We use the table name `raw_sales` to indicate that this data has not yet undergone deep cleaning (duplicates removal, type casting, etc.).

> **Note:** We use `chunksize=10000` to optimize memory usage during the upload process, as the dataset contains over 1.25 million records.

In [8]:
# Initialize the engine
engine = get_db_engine()

# Define the table name. 
# 'raw_sales' indicates this data is structually correct but technically dirty (nulls, duplicates)
table_name = 'raw_sales'

if engine:
    try:
        print(f"Starting data load into '{table_name}'...")
        
        # Write records stored in a DataFrame to a SQL database.
        # chunksize=10000: Loads data in batches to avoid memory issues.
        df_fixed.to_sql(
            name=table_name, 
            con=engine, 
            if_exists='replace', 
            index=False,
            chunksize=10000 
        )
        
        print(f"Success!
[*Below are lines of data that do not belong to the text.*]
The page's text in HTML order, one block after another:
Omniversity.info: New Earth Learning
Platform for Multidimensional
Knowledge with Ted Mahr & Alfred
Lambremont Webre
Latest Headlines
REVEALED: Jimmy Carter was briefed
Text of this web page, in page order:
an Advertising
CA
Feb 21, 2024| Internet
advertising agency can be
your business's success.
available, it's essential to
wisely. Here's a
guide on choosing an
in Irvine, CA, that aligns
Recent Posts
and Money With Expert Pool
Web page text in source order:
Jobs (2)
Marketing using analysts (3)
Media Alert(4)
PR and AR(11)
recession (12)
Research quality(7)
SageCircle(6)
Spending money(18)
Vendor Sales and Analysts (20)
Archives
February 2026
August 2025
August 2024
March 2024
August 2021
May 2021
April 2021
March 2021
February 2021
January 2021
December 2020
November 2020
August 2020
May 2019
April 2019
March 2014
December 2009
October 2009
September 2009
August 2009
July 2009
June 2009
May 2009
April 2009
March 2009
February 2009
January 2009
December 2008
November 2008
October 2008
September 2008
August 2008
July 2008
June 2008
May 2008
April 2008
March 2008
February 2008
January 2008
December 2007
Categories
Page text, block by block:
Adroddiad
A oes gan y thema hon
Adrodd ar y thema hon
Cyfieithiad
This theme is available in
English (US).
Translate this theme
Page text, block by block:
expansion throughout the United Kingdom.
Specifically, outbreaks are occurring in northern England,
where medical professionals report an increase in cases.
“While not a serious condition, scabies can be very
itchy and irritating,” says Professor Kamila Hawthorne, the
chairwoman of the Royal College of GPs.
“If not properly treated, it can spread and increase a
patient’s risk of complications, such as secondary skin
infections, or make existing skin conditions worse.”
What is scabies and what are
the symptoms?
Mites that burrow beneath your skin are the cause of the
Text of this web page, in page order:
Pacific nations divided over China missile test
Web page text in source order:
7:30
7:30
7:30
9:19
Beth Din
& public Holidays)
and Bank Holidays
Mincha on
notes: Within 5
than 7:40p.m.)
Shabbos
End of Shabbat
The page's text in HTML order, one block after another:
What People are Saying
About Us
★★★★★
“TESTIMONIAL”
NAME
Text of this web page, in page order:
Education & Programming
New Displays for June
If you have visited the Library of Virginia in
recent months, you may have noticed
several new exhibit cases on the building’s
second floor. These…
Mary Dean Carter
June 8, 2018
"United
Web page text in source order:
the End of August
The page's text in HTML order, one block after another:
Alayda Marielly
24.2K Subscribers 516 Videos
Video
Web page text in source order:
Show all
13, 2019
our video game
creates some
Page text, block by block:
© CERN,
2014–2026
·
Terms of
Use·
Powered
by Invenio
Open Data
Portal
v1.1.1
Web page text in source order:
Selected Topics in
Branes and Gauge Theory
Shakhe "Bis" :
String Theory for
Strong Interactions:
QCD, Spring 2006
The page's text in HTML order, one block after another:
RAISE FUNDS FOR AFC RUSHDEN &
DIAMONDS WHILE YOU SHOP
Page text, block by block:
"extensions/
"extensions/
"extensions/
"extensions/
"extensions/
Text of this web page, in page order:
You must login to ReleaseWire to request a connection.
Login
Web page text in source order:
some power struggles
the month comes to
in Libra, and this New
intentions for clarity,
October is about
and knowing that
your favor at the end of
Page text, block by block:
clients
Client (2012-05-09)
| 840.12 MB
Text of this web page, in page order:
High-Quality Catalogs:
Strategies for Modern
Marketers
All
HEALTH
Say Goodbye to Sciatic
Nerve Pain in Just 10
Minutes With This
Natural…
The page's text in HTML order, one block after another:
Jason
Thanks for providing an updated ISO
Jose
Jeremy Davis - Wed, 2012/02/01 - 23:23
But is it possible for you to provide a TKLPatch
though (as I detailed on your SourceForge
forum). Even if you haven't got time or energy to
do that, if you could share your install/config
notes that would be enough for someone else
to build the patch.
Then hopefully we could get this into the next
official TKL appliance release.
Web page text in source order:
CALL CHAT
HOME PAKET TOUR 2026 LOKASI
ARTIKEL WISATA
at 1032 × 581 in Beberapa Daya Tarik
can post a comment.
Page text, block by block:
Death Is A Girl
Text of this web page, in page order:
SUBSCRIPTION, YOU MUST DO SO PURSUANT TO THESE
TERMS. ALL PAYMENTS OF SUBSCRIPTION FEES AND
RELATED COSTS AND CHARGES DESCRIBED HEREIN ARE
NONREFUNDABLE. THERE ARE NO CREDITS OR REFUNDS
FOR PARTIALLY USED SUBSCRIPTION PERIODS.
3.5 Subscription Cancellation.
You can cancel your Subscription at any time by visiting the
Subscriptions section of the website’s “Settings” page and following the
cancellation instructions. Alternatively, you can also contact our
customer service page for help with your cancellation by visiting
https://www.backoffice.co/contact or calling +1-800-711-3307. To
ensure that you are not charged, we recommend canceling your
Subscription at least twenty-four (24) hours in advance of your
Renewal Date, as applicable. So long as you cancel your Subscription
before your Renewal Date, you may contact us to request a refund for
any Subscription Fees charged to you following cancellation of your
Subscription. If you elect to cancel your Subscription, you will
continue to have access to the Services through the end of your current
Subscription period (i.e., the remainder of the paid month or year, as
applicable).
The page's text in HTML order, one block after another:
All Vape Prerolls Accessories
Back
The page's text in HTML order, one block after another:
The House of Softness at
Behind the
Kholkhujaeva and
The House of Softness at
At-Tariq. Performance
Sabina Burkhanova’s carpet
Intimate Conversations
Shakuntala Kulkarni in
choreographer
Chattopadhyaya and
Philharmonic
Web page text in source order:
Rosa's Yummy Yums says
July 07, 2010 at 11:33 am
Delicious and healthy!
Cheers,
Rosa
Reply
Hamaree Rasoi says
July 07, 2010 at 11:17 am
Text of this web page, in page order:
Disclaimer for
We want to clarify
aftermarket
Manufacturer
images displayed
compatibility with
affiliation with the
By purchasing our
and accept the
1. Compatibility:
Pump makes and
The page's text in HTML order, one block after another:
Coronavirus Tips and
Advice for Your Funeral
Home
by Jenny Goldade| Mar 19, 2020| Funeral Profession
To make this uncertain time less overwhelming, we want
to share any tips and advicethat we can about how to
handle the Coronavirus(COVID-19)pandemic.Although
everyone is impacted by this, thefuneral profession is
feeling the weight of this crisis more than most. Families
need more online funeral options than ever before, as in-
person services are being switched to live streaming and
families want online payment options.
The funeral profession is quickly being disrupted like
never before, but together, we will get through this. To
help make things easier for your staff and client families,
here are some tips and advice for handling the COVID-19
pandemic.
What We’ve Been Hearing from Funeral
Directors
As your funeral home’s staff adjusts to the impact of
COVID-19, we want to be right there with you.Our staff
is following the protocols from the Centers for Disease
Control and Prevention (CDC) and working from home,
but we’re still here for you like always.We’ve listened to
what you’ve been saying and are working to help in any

Loaded {len(df_fixed)} rows into table '{table_name}'.")
        
    except Exception as e:
        print(f"Error loading data to SQL: {e}")
else:
    print("Could not initiate database engine.")

Successfully created engine for database: hu_db
Starting data load into 'raw_sales'...
Success! Loaded 1250000 rows into table 'raw_sales'.


In [9]:
# Verification query
# We use pandas read_sql to quickly check the table existance and row count
try:
    with engine.connect() as connection:
        # Check first 5 rows from DB
        query_preview = f"SELECT * FROM {table_name} LIMIT 5;"
        df_check = pd.read_sql(query_preview, connection)
        
        # Check total count
        query_count = f"SELECT COUNT(*) as total_rows FROM {table_name};"
        df_count = pd.read_sql(query_count, connection)
        
        total_rows = df_count['total_rows'][0]
        print(f"Total rows in Database: {total_rows}")
        
    display(df_check)

except Exception as e:
    print(f"Verification failed: {e}")

Total rows in Database: 1250000


Unnamed: 0,City,Date,Product,Product_Type,Quantity,Unit_Price,Sales_Type,Client_Type,Discount,Shipping_Cost,Total_Sales
0,Santiago,2025-10-30,Arepa,Abarrotes,2.0,3681.0,Online,Minorista,0.2,0.0,5889.0
1,Córdoba,2025-11-17,Arepa,Abarrotes,7.0,2321.0,Distribuidor,Gobierno,0.15,0.0,13809.0
2,Barranquilla,2025-10-22,Leche,Lácteo,9.0,3540.0,Distribuidor,Gobierno,0.2,0.0,25488.0
3,New York,2025-10-20,Cereal,Lácteo,3.0,3287.0,Tienda_Física,Gobierno,0.05,0.0,9367.0
4,Madrid,2025-10-20,Leche,Hogar,2.0,3414.0,Distribuidor,Mayorista,0.0,0.0,6828.0


## 4. Validation & Conclusion

We successfully established a connection to the database and loaded the dataset.
- **Source:** `ventas.csv`
- **Destination:** PostgreSQL table `raw_sales`
- **Status:** Ready for Cleaning (HU 2)

The verification query confirms that the row count in the database matches the source dataframe.